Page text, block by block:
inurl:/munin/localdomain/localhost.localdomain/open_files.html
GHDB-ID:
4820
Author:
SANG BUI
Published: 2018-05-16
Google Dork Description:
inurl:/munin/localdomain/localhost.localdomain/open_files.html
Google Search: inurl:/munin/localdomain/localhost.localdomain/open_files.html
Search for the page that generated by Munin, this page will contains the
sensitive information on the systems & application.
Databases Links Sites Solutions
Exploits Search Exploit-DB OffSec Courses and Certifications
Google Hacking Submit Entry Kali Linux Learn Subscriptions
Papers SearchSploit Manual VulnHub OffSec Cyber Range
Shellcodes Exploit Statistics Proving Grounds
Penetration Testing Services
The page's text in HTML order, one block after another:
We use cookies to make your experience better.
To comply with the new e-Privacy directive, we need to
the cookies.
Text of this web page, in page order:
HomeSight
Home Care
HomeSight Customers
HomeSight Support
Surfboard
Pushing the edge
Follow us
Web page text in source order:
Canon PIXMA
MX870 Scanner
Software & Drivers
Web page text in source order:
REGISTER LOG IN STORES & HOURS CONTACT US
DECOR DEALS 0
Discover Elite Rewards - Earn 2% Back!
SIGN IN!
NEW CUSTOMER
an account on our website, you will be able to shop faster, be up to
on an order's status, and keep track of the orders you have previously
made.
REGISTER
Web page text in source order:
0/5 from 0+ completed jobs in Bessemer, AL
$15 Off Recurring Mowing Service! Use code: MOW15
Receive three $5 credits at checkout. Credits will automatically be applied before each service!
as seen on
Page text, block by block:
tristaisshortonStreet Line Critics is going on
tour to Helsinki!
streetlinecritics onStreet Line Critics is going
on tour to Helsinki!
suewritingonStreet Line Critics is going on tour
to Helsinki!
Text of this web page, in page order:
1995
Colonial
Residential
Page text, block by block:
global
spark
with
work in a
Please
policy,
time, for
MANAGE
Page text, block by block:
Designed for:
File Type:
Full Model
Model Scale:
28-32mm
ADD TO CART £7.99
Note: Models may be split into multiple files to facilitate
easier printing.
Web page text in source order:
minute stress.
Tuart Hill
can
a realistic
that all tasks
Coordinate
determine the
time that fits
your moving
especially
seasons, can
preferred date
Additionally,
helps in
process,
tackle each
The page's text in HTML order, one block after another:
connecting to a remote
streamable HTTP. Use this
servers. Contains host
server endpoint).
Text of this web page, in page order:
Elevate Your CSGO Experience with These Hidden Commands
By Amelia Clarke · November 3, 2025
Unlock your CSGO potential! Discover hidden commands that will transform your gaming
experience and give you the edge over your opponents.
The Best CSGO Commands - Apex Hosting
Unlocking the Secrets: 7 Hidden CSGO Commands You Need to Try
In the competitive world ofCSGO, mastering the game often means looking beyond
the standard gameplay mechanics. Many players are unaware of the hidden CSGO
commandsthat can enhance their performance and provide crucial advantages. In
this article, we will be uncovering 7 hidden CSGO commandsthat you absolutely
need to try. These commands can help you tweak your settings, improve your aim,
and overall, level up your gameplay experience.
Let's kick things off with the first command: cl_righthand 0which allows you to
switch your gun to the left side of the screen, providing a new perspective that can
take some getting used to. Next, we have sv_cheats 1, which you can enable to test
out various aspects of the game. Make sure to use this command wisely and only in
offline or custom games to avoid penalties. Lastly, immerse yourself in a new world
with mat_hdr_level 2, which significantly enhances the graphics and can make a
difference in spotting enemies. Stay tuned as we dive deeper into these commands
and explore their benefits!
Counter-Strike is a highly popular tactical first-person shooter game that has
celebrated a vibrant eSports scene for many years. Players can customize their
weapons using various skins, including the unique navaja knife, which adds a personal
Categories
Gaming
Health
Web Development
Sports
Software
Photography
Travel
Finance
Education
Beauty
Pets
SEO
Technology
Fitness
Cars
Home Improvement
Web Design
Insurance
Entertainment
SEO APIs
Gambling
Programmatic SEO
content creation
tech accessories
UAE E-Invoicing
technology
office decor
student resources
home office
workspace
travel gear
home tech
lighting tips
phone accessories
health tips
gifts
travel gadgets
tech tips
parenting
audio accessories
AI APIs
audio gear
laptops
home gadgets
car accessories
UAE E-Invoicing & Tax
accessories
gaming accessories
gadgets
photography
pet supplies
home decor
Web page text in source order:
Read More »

+---+

Task statement: Lines from the top of the entries through the line with "Shellcodes Exploit Statistics Proving Grounds" are to be transcribed exactly, and nothing more.

Result of the exercise:
Page text, block by block:
inurl:/munin/localdomain/localhost.localdomain/open_files.html
GHDB-ID:
4820
Author:
SANG BUI
Published: 2018-05-16
Google Dork Description:
inurl:/munin/localdomain/localhost.localdomain/open_files.html
Google Search: inurl:/munin/localdomain/localhost.localdomain/open_files.html
Search for the page that generated by Munin, this page will contains the
sensitive information on the systems & application.
Databases Links Sites Solutions
Exploits Search Exploit-DB OffSec Courses and Certifications
Google Hacking Submit Entry Kali Linux Learn Subscriptions
Papers SearchSploit Manual VulnHub OffSec Cyber Range
Shellcodes Exploit Statistics Proving Grounds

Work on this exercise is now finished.